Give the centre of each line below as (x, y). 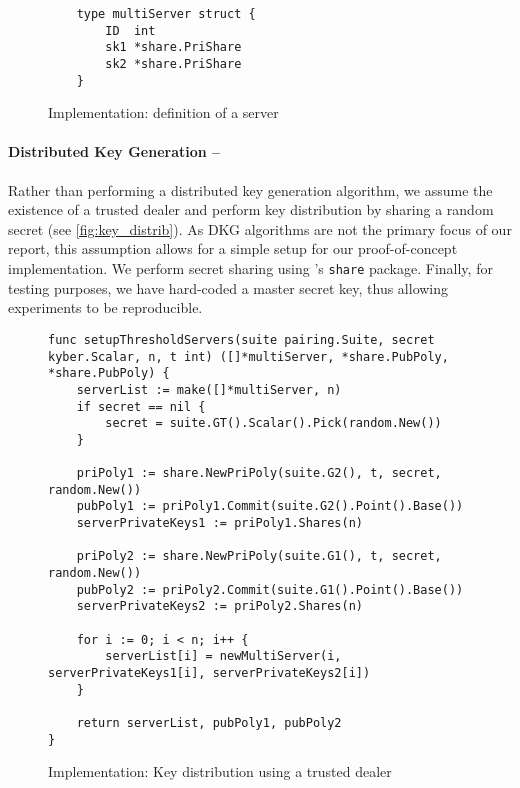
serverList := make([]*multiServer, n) (209, 389)
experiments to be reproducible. (105, 307)
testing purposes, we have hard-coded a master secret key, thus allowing (228, 287)
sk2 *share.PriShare (173, 63)
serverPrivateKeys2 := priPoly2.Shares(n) (219, 606)
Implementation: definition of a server (163, 112)
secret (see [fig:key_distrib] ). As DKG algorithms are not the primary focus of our (260, 228)
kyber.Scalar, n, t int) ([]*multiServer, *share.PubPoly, (248, 356)
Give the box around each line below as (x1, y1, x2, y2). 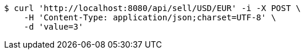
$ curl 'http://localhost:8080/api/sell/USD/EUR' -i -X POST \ (4, 3, 301, 13)
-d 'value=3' (23, 22, 83, 31)
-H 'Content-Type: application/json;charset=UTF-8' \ (23, 13, 276, 22)
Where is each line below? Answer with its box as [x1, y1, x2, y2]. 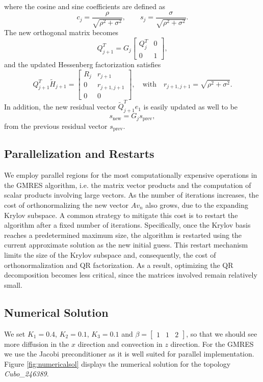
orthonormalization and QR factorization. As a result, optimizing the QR [4, 259, 233, 270]
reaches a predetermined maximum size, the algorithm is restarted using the [4, 229, 242, 240]
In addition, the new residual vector [4, 101, 116, 112]
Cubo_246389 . [4, 368, 49, 379]
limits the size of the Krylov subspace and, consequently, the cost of [4, 249, 216, 260]
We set [4, 328, 25, 339]
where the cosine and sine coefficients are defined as [4, 1, 166, 11]
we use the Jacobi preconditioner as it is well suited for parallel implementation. [4, 348, 254, 359]
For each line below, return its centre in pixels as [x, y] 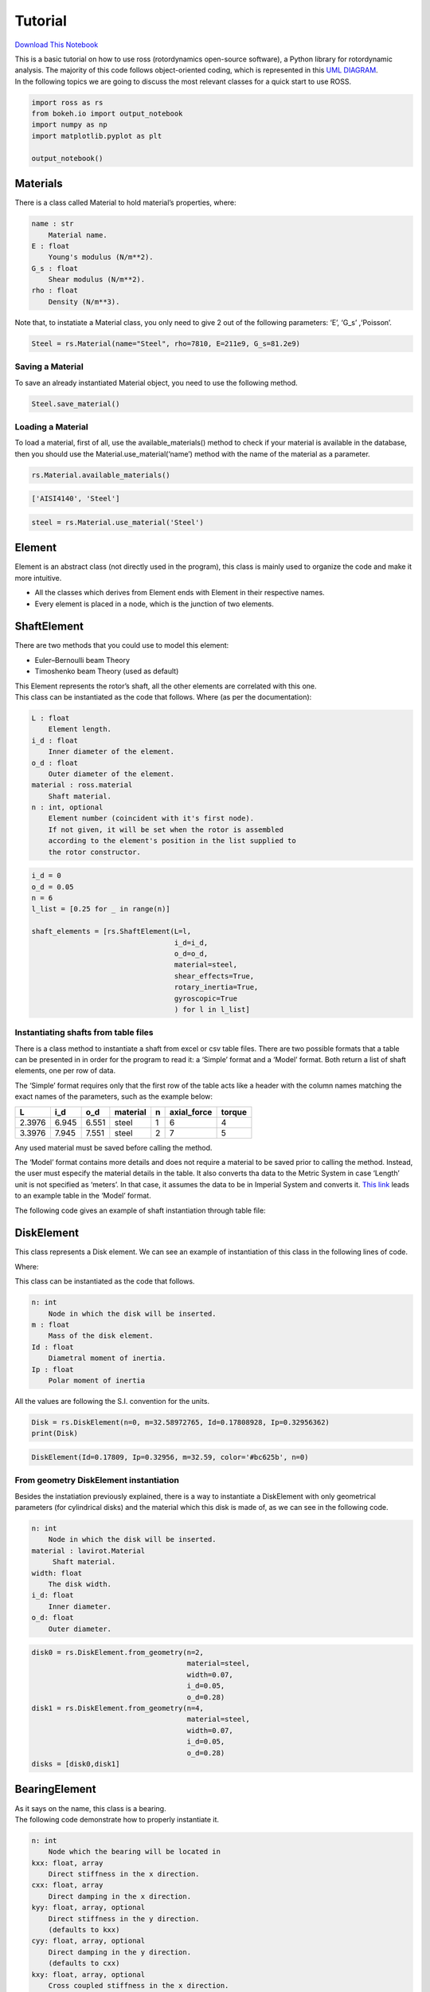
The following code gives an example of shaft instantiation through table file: [140, 1210]
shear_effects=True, [214, 976]
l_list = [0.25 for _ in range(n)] [101, 909]
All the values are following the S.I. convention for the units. [112, 1401]
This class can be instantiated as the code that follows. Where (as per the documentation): [163, 696]
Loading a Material [51, 426]
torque [234, 1112]
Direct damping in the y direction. [119, 1952]
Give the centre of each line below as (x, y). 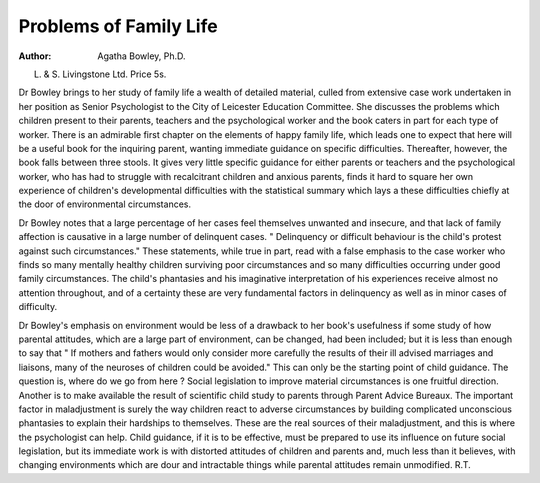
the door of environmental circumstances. (105, 204)
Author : (35, 56)
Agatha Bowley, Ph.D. (141, 56)
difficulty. (38, 307)
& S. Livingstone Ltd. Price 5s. (105, 74)
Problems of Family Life (118, 26)
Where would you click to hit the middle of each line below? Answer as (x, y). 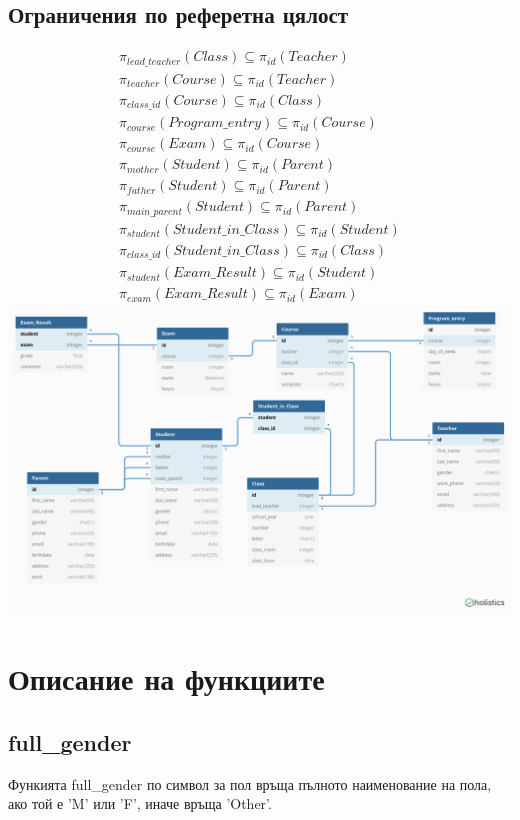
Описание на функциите (166, 678)
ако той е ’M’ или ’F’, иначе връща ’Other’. (140, 803)
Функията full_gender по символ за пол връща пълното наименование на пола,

- - - -

What to produce » Return nothing except the lines from the one containing "torque [234, 1112]" through the final line of the data, copied exactly. Leave out all pictures.

Your solution »
torque [234, 1112]
Direct damping in the y direction. [119, 1952]
Give the centre of each line below as (x, y). 
the door of environmental circumstances. (105, 204)
Author : (35, 56)
Agatha Bowley, Ph.D. (141, 56)
difficulty. (38, 307)
& S. Livingstone Ltd. Price 5s. (105, 74)
Problems of Family Life (118, 26)
Where would you click to hit the middle of each line below? Answer as (x, y). 
Описание на функциите (166, 678)
ако той е ’M’ или ’F’, иначе връща ’Other’. (140, 803)
Функията full_gender по символ за пол връща пълното наименование на пола,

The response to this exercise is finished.